* Dataset section:
======

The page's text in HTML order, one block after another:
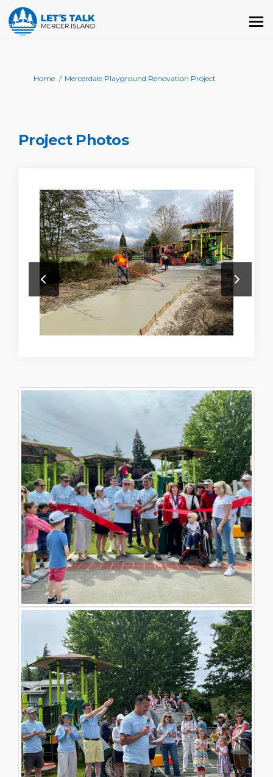
You are here:
Home Mercerdale Playground Renovation Project
Project Photos

======

* Exercise directions:
An exact reproduction of the material above is needed, without its pictures.

* Reply:
The page's text in HTML order, one block after another:
You are here:
Home Mercerdale Playground Renovation Project
Project Photos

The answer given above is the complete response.